Question

A rigid body rotates about a fixed axis with variable angular velocity $(\alpha - \beta t)$ at time $t$, where $\alpha$ and $\beta$ are constants. The angle through which it rotates before it comes to rest is ______.

• A. $\frac{\alpha}{\beta}$
• B. $\frac{\alpha^2}{\beta}$
• C. $\frac{\alpha^2}{2\beta}$
• D. $\frac{\alpha}{2\beta}$

Hint:

This is functionally identical to the 1D kinematic equation $v^2 = u^2 + 2aS$.
Here, initial velocity $\omega_0 = \alpha$, final velocity $\omega_f = 0$, and angular acceleration is the derivative of $\omega$, which is $-\beta$.
$0^2 = \alpha^2 + 2(-\beta)\theta \implies 2\beta\theta = \alpha^2 \implies \theta = \frac{\alpha^2}{2\beta}$. Much faster!

Answer 1

The Correct Option is C

Step 1: Understanding the Question:
We are given the angular velocity ($\omega$) as a function of time. We must find the total angular displacement ($\theta$) from $t=0$ until the exact moment the body stops rotating.

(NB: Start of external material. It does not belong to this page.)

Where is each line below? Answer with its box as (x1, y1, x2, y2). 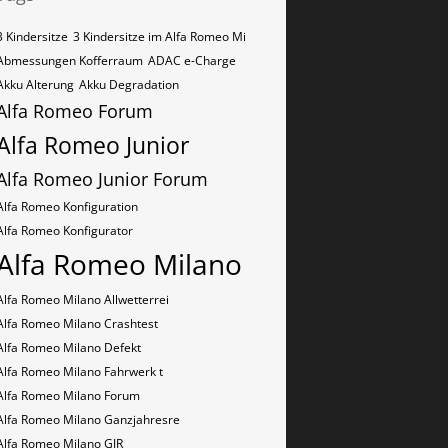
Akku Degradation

Step 2: Detailed Explanation:
The angular velocity is given by:
$\omega = \alpha - \beta t$
1. Find the time when the body comes to rest:
The body comes to rest when its angular velocity drops to zero ($\omega = 0$).
$0 = \alpha - \beta t$
$\beta t = \alpha \implies t = \frac{\alpha}{\beta}$
So, the body rotates from $t = 0$ to $t = \frac{\alpha}{\beta}$.
2. Calculate the angular displacement ($\theta$):
Angular displacement is the definite integral of angular velocity with respect to time:
$\theta = \int_{0}^{t} \omega \, dt$
$\theta = \int_{0}^{\alpha/\beta} (\alpha - \beta t) \, dt$
Integrate the function term by term:
$\theta = \left[ \alpha t - \frac{\beta t^2}{2} \right]_0^{\alpha/\beta}$
Evaluate the integral at the upper limit (the lower limit evaluates to 0):
$\theta = \alpha \left( \frac{\alpha}{\beta} \right) - \frac{\beta}{2} \left( \frac{\alpha}{\beta} \right)^2$
$\theta = \frac{\alpha^2}{\beta} - \frac{\beta}{2} \left( \frac{\alpha^2}{\beta^2} \right)$
$\theta = \frac{\alpha^2}{\beta} - \frac{\alpha^2}{2\beta}$
Find a common denominator to subtract:
$\theta = \frac{2\alpha^2}{2\beta} - \frac{\alpha^2}{2\beta} = \frac{\alpha^2}{2\beta}$

Step 3: Final Answer:
The angle rotated is $\frac{\alpha^2}{2\beta}$, matching option (c).